Many food and beverage manufacturers have committed to environmental, social, and governance (ESG) programs, stating specific goals around lowering emissions, addressing sustainability across the supply chain, reducing product and packaging waste, and providing a more inclusive workplace.
Hormel Foods is one of those companies focused on ESG and making a positive impact on the world. With over 20,000 employees and over 40 manufacturing facilities providing products to 80 or so countries, the company has a real responsibility that must be tracked — which it does. Known for its many brands, including Planters, Skippy, SPAM, Hormel Square Table, Justin’s, Jennie-O, and more than 30 others, the company recently released its 18th Global Impact Report, highlighting areas of the organization where continuous improvement and responsible business practices made a difference in 2023.
To measure its accomplishments, Hormel set 20 qualitative and quantitative goals it expects to achieve by the end of 2030, tracked by a program it calls the “20 by 30 Challenge.” While it covers many ESG angles, from a sustainability perspective, there’s an effort to cut back on nonrenewable energy use, greenhouse gas (GHG) emissions, water use, and solid waste sent to landfills.
Another top priority in the sustainability category: Reduce packaging.
A deeper look at package design
A key highlight of the company’s 2023 progress includes reducing product packaging by nearly 1.7 million pounds. According to company officials, this was accomplished by optimizing packaging design and improving shipping efficiencies.
An example is the redesign of the Planters brand plastic bottle with a projected annual savings of 440,000 pounds of plastic, along with tweaks to avoid any issues with the recycling cleaning process. This follows work in 2022 when the Hormel engineering team redesigned Justin’s peanut butter jars to use 30% less plastic, which will amount to over 165,000 pounds of materials saved annually, the company said. The packaging for Hormel Square Table entrees was also redesigned to include 25% of material from post-consumer recycling, saving over 382,000 pounds of material annually, and the thickness of the board for Jennie-O ground turkey boxes was reduced, generating over 1 million pounds of material savings annually, according to the company website.
When redesigning packaging where “less is more,” the idea for the change may come from Hormel’s R&D packaging team, a supplier, marketing, or even a customer request, but implementing the change is a collaborative effort, which includes machine builders.
“They are integral to the success of many of these projects,” said Oliver Ballinger, senior scientist, packaging R&D at Hormel Foods, in an interview with Packaging OEM. Working with packaging engineers and the production team, new designs are tested on the packaging line and OEM feedback is provided on how changes perform on the equipment.
The design engineers utilize CAD and different 3D and simulation software for strength comparison of sustainable materials, Ballinger explained, noting examples of weak points on a bottle or digital top load strength. But much of the change comes from the creative solutions — the “what if” questions asked by engineers that lead to the ultimate solution.

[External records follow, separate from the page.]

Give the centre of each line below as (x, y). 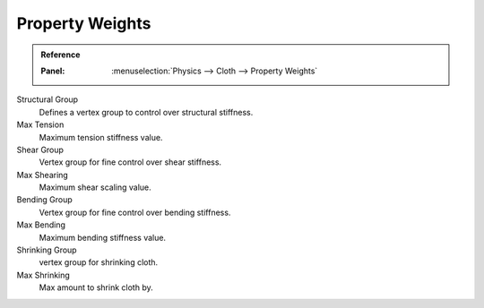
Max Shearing (43, 175)
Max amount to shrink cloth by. (96, 287)
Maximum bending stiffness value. (102, 237)
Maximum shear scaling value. (95, 187)
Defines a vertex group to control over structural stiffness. (146, 112)
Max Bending (41, 225)
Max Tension (40, 124)
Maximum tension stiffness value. (101, 137)
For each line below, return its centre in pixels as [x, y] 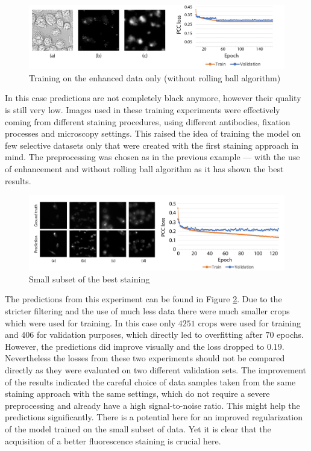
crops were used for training [250, 322]
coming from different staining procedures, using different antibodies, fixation [148, 121]
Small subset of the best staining [90, 278]
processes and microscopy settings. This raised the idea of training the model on [153, 133]
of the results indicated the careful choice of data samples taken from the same [150, 381]
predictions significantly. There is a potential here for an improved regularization [154, 417]
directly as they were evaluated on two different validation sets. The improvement [156, 369]
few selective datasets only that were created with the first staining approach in [152, 145]
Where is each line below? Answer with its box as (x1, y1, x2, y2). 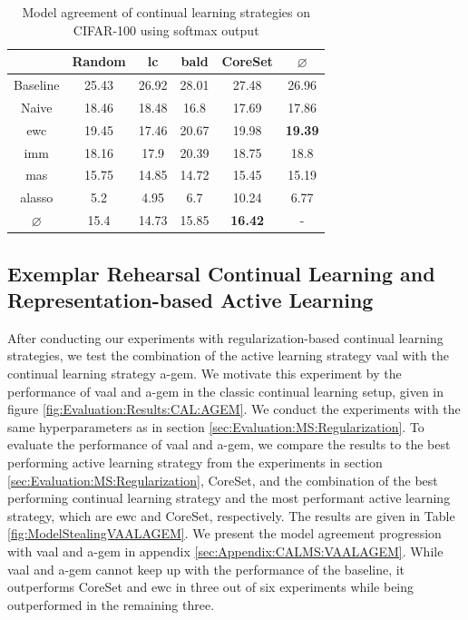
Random (72, 52, 126, 71)
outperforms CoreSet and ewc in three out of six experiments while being (7, 577, 414, 596)
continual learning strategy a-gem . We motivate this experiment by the (7, 363, 402, 382)
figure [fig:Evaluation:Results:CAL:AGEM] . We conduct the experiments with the (7, 399, 461, 418)
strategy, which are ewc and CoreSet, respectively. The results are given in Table (7, 506, 455, 525)
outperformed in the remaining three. (7, 595, 215, 614)
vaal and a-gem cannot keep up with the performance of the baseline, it (7, 559, 405, 578)
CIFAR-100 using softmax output (73, 20, 259, 39)
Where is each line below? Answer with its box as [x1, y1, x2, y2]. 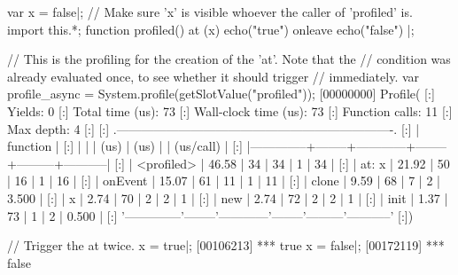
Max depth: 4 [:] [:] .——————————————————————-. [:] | [7, 119, 420, 137]
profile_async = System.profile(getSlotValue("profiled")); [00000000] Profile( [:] [7, 84, 435, 103]
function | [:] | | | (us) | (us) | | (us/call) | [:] [7, 137, 243, 155]
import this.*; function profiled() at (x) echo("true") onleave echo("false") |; [7, 20, 415, 38]
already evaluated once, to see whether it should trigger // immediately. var [7, 67, 420, 85]
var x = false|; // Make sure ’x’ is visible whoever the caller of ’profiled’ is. [7, 3, 413, 20]
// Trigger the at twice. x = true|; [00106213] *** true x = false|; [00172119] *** [7, 236, 445, 255]
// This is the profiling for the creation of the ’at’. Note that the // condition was [7, 50, 451, 68]
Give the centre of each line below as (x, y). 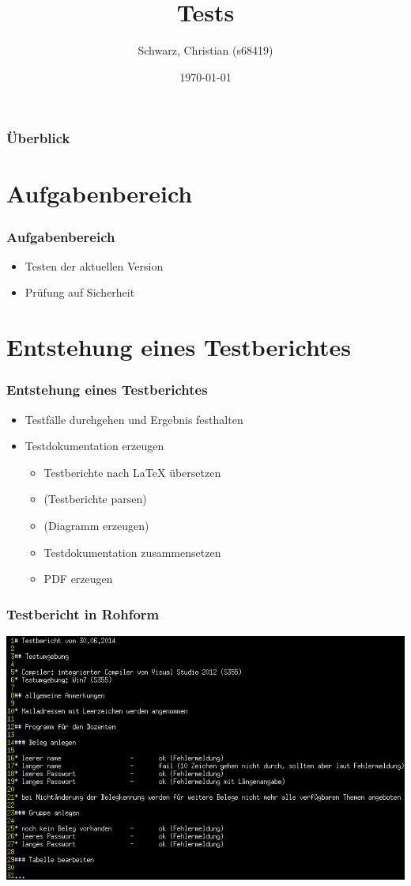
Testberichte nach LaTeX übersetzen (132, 472)
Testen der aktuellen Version (94, 265)
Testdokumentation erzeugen (94, 446)
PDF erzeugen (78, 579)
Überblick (38, 138)
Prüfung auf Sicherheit (80, 292)
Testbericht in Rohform (83, 613)
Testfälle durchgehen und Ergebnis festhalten (134, 419)
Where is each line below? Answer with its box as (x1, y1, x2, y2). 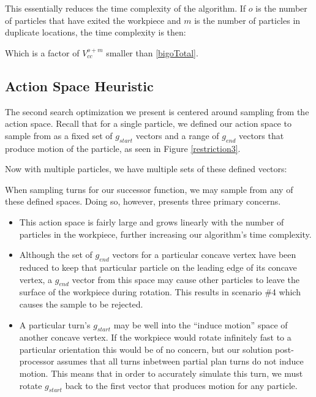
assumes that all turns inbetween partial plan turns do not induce (57, 355, 304, 368)
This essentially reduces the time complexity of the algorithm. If (5, 2, 246, 14)
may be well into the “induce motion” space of (113, 318, 288, 331)
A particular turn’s (19, 318, 91, 331)
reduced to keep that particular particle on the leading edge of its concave (19, 260, 297, 273)
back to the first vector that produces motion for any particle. (65, 379, 298, 391)
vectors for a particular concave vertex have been (112, 248, 296, 261)
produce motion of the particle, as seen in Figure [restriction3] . (5, 142, 241, 154)
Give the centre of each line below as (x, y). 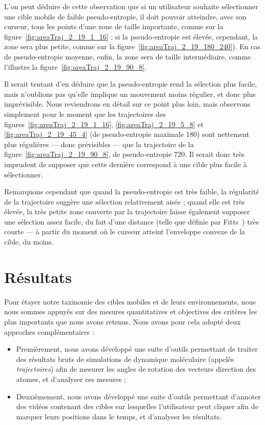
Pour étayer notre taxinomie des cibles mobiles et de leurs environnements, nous (130, 301)
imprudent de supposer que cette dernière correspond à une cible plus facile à (126, 164)
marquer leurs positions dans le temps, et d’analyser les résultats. (119, 416)
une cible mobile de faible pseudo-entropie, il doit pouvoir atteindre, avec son (125, 16)
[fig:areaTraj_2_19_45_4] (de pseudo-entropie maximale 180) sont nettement (127, 134)
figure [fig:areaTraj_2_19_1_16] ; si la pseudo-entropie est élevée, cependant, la (131, 36)
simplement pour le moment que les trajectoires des (85, 114)
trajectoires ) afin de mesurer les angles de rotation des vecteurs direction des (136, 369)
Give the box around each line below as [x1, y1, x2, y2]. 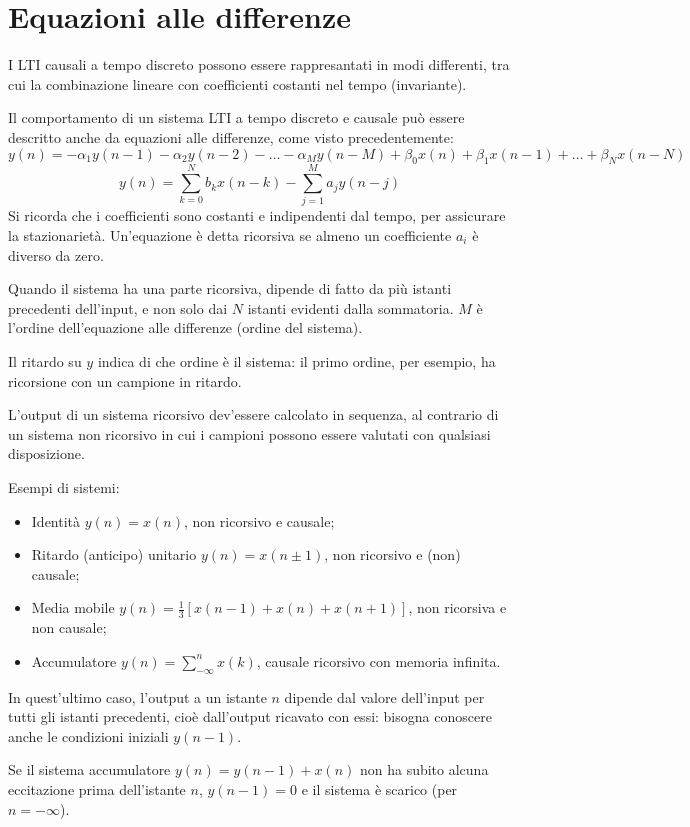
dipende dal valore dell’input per [284, 686, 485, 707]
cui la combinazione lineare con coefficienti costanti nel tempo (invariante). [8, 73, 467, 94]
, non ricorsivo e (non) [324, 544, 461, 565]
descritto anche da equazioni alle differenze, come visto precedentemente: [8, 126, 454, 147]
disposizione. [8, 443, 85, 464]
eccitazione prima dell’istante [8, 778, 186, 799]
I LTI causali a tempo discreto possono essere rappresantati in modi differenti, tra [8, 54, 510, 75]
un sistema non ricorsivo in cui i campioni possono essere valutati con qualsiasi [8, 423, 491, 444]
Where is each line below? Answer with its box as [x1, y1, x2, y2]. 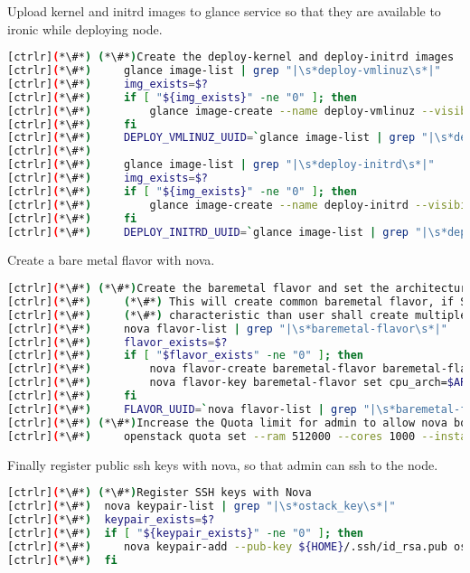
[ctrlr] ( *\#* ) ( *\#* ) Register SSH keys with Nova [7, 486, 312, 500]
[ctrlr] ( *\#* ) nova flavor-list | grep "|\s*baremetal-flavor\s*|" [7, 322, 447, 335]
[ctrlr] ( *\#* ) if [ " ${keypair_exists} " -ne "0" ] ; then [7, 526, 363, 540]
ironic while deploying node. [7, 19, 163, 38]
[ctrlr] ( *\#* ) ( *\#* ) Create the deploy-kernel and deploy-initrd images [7, 51, 455, 64]
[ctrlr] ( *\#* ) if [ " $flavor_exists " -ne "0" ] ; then [7, 349, 363, 362]
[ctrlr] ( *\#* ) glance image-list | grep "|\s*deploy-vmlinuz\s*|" [7, 64, 441, 78]
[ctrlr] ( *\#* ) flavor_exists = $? [7, 335, 228, 349]
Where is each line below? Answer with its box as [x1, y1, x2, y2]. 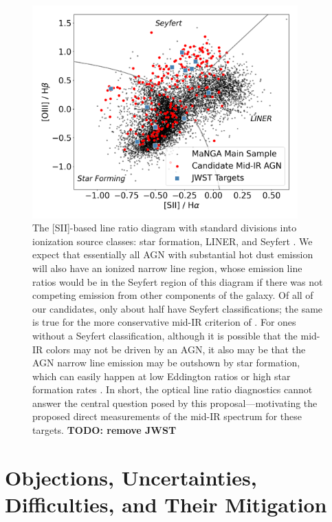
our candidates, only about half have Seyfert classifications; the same [32, 301, 323, 315]
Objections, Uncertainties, [5, 463, 257, 491]
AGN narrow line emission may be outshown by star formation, [32, 355, 300, 370]
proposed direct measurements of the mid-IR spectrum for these [32, 409, 302, 424]
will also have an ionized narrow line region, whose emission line [32, 260, 302, 275]
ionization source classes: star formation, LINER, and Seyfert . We [32, 233, 313, 248]
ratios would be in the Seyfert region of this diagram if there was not [32, 274, 323, 289]
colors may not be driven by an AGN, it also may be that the [46, 342, 306, 356]
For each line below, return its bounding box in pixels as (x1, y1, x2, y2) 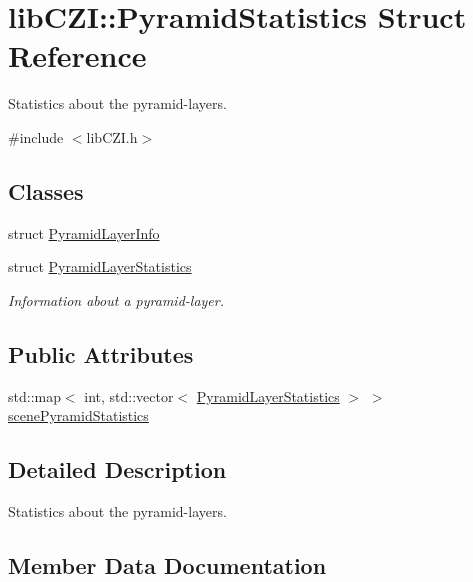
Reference (8, 35, 147, 76)
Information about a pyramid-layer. (8, 289, 225, 310)
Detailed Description (8, 454, 227, 485)
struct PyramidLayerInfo (8, 222, 160, 243)
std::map (8, 385, 61, 406)
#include (8, 126, 64, 147)
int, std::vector (84, 385, 174, 406)
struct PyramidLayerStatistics (8, 256, 192, 277)
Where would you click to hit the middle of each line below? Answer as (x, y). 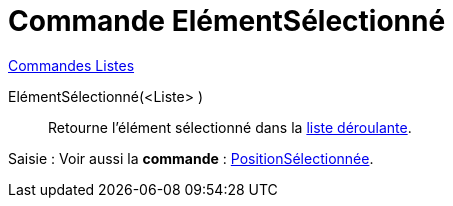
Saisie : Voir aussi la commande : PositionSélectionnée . (191, 158)
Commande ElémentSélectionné (227, 21)
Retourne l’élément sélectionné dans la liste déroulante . (230, 127)
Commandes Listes (71, 65)
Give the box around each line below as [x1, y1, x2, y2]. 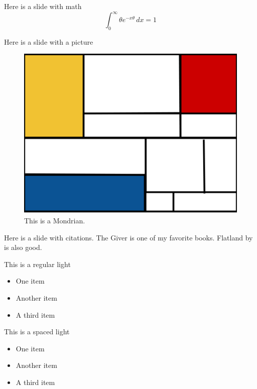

The “what if” simulations can be done to determine where material distribution needs to be to maximize the strength of a bottle and accurately portray what the strength will be once bottles are physically produced, Ballinger said. “Without that technology, or with inaccuracies in that technology, it adds time, complexity, and cost to need to physically produce trial molds for bottles to be manufactured and tested just to find out they didn’t meet the strength requirements or had quality defects.”
When new materials are used, they go through evaluations, including barrier, abuse, machine runnability, shelf-life, etc., before they become viable. After successful completion of those evaluations, the material goes through a series of pre-commercialization tests before full approval. If new equipment is utilized, a parallel path of factory acceptance testing (FAT) occurs with the equipment.
Food waste factors in
New sustainable designs are not only focused on reducing packaging waste but also food waste.
“We don’t want to make a sustainable packaging change and have that change drastically reduce the shelf life of the product and therefore result in more food waste,” said Ballinger. “The same goes for proper package and product sizing. If we find out that consumers struggle to eat through a one-pound package of lunch meat and product consistently gets thrown away, then we need to look at making that package smaller to fit the need of the consumer.”
New equipment can be brought in pending the kind of product changes and equipment capabilities. “But in general, we try to make changes that work on current equipment,” said Ballinger.
As a result, OEMs always factor into the sustainability equation to make the necessary changes required on existing — or new — equipment.